◆ Required work ◆
Omit the images and reproduce the rest of the entries exactly.

◆ Input for this task ◆
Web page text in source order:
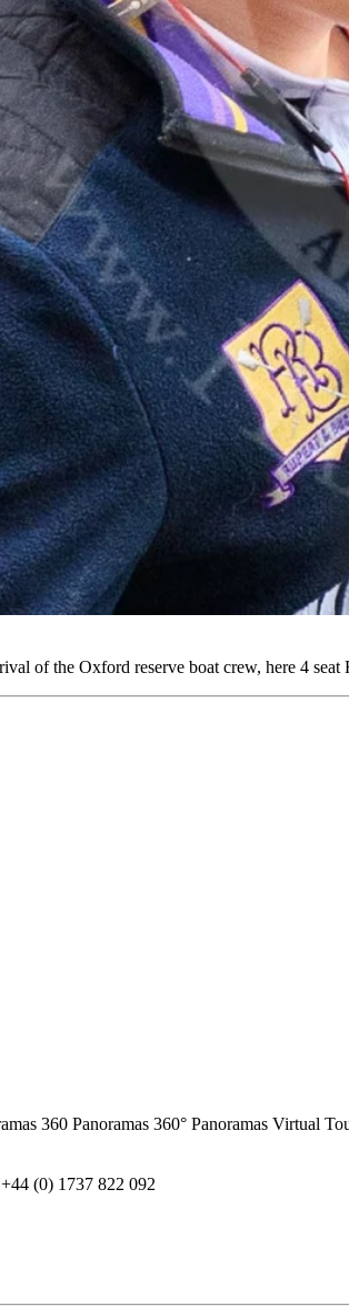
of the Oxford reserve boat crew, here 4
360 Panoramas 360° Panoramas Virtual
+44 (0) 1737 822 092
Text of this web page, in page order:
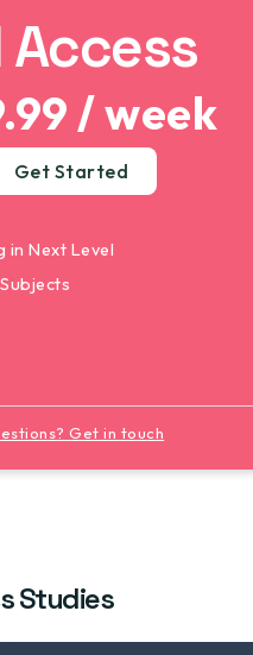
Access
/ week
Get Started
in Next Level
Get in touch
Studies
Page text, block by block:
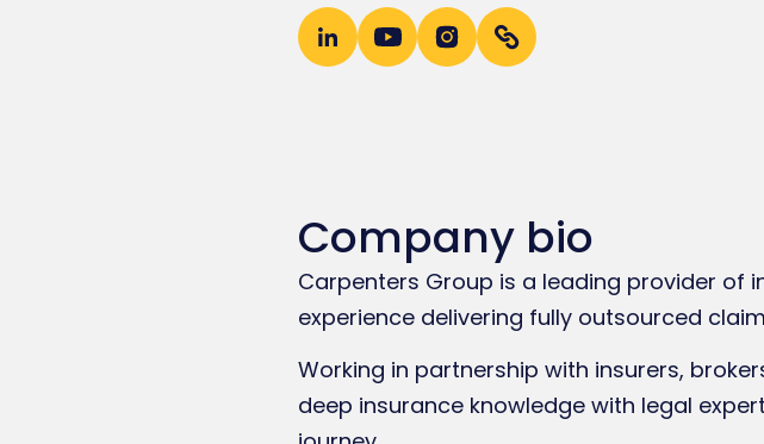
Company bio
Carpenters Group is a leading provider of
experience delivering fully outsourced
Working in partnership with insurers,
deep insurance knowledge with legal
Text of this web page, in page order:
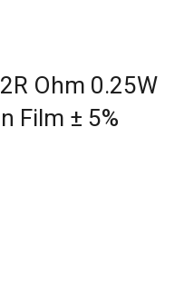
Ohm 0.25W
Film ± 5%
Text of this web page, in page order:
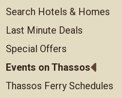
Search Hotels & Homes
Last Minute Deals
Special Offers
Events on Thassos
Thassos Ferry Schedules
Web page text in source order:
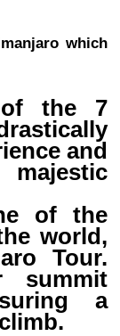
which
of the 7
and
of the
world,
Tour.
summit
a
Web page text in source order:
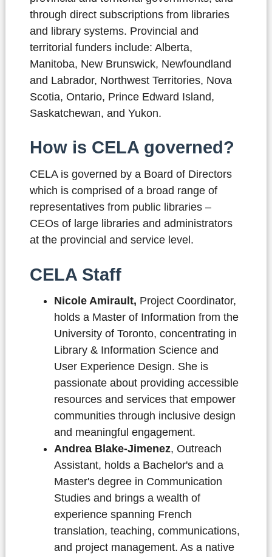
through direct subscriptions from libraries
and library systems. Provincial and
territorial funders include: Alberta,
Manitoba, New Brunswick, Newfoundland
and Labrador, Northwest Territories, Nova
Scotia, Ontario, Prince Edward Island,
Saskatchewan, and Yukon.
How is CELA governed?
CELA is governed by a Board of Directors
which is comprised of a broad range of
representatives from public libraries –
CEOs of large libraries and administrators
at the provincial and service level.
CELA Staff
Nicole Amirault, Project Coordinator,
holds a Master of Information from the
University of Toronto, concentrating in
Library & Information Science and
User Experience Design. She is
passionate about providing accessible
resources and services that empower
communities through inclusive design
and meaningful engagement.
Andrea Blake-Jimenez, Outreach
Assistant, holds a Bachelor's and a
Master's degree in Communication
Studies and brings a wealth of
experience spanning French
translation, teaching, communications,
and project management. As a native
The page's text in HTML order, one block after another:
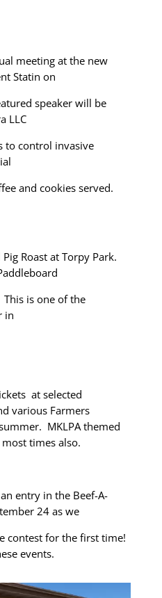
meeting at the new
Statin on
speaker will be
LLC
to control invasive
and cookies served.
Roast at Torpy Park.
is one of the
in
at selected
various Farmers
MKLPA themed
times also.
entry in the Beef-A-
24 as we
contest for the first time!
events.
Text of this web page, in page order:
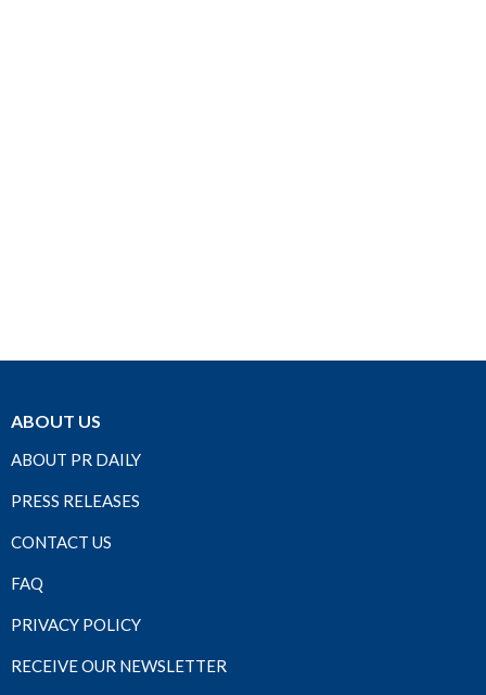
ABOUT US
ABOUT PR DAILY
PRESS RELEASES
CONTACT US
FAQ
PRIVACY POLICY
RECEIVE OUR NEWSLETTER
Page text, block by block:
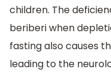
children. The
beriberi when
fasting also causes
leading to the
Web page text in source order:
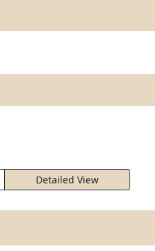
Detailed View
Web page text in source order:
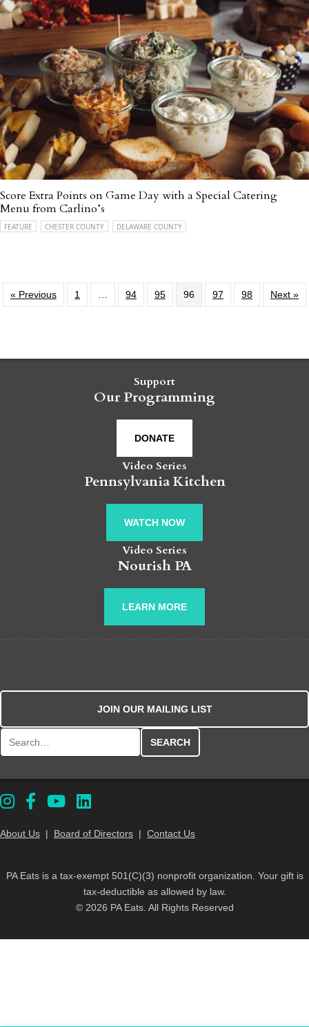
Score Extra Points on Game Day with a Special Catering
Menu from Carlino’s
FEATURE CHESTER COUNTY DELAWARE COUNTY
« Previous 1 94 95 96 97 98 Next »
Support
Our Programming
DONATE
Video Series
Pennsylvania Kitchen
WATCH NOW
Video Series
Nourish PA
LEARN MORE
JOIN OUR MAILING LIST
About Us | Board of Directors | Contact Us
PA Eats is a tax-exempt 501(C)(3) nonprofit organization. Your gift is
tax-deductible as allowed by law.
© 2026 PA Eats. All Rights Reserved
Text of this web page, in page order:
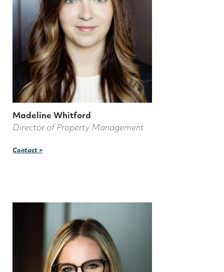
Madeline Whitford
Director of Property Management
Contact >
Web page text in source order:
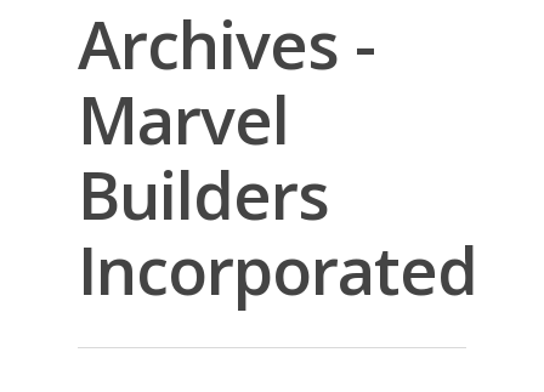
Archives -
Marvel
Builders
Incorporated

◆ Completed exercise ◆
Web page text in source order:
of the Oxford reserve boat crew, here 4
360 Panoramas 360° Panoramas Virtual
+44 (0) 1737 822 092
Text of this web page, in page order:
Access
/ week
Get Started
in Next Level
Get in touch
Studies
Page text, block by block:
Company bio
Carpenters Group is a leading provider of
experience delivering fully outsourced
Working in partnership with insurers,
deep insurance knowledge with legal
Text of this web page, in page order:
Ohm 0.25W
Film ± 5%
Text of this web page, in page order:
Search Hotels & Homes
Last Minute Deals
Special Offers
Events on Thassos
Thassos Ferry Schedules
Web page text in source order:
which
of the 7
and
of the
world,
Tour.
summit
a
Web page text in source order:
through direct subscriptions from libraries
and library systems. Provincial and
territorial funders include: Alberta,
Manitoba, New Brunswick, Newfoundland
and Labrador, Northwest Territories, Nova
Scotia, Ontario, Prince Edward Island,
Saskatchewan, and Yukon.
How is CELA governed?
CELA is governed by a Board of Directors
which is comprised of a broad range of
representatives from public libraries –
CEOs of large libraries and administrators
at the provincial and service level.
CELA Staff
Nicole Amirault, Project Coordinator,
holds a Master of Information from the
University of Toronto, concentrating in
Library & Information Science and
User Experience Design. She is
passionate about providing accessible
resources and services that empower
communities through inclusive design
and meaningful engagement.
Andrea Blake-Jimenez, Outreach
Assistant, holds a Bachelor's and a
Master's degree in Communication
Studies and brings a wealth of
experience spanning French
translation, teaching, communications,
and project management. As a native
The page's text in HTML order, one block after another:
meeting at the new
Statin on
speaker will be
LLC
to control invasive
and cookies served.
Roast at Torpy Park.
is one of the
in
at selected
various Farmers
MKLPA themed
times also.
entry in the Beef-A-
24 as we
contest for the first time!
events.
Text of this web page, in page order:
ABOUT US
ABOUT PR DAILY
PRESS RELEASES
CONTACT US
FAQ
PRIVACY POLICY
RECEIVE OUR NEWSLETTER
Page text, block by block:
children. The
beriberi when
fasting also causes
leading to the
Web page text in source order:
Detailed View
Web page text in source order:
Score Extra Points on Game Day with a Special Catering
Menu from Carlino’s
FEATURE CHESTER COUNTY DELAWARE COUNTY
« Previous 1 94 95 96 97 98 Next »
Support
Our Programming
DONATE
Video Series
Pennsylvania Kitchen
WATCH NOW
Video Series
Nourish PA
LEARN MORE
JOIN OUR MAILING LIST
About Us | Board of Directors | Contact Us
PA Eats is a tax-exempt 501(C)(3) nonprofit organization. Your gift is
tax-deductible as allowed by law.
© 2026 PA Eats. All Rights Reserved
Text of this web page, in page order:
Madeline Whitford
Director of Property Management
Contact >
Web page text in source order:
Archives -
Marvel
Builders
Incorporated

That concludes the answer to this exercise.